==== INPUT FOR THIS TASK

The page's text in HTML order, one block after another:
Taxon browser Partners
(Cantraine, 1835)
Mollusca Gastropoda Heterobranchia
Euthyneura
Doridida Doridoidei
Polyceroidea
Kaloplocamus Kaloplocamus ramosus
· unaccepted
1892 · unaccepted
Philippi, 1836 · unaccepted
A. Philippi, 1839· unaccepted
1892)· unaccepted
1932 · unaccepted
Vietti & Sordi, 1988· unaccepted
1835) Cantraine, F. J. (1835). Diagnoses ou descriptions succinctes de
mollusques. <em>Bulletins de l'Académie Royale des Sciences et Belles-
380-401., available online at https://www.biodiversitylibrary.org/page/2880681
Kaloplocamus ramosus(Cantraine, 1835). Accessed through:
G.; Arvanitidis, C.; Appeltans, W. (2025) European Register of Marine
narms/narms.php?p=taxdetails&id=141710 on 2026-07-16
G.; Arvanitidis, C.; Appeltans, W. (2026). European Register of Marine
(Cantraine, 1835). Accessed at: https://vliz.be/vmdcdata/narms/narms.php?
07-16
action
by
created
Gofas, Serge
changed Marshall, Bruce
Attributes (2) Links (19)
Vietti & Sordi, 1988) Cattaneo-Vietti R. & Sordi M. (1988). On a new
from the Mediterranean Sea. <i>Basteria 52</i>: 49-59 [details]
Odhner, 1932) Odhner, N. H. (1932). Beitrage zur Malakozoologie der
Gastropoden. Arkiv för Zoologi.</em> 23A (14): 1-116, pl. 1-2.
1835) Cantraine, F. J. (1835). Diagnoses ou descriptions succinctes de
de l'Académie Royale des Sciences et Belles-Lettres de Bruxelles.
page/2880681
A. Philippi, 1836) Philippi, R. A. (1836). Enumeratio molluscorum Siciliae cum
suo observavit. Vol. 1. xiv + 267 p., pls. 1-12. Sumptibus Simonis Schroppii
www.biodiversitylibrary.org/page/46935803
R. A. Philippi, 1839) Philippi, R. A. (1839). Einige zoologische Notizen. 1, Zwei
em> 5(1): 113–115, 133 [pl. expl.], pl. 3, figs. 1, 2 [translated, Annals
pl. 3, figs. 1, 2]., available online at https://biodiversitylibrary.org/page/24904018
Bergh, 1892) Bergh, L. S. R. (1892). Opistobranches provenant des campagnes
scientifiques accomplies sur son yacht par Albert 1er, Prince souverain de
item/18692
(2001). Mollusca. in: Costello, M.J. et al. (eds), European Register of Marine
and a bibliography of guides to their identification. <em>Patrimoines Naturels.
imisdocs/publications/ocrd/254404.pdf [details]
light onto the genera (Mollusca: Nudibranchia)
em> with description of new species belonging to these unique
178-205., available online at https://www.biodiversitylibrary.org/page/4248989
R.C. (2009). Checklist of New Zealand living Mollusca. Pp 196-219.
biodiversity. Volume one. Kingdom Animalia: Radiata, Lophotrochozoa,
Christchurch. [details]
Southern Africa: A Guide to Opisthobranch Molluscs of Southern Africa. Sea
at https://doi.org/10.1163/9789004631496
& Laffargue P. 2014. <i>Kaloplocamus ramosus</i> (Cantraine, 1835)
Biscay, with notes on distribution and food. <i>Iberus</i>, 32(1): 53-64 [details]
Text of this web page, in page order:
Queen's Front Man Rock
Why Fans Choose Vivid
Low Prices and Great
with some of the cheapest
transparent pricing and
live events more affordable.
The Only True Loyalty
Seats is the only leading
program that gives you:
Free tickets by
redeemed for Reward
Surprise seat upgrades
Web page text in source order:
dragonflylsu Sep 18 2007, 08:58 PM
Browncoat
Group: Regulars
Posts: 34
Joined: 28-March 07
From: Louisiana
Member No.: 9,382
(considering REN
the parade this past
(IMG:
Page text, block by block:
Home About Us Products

========

- YOUR ASSIGNMENT: Identify how many lines in the entries above include the string "unaccepted", then state that number alone.

- FINAL ANSWER: 7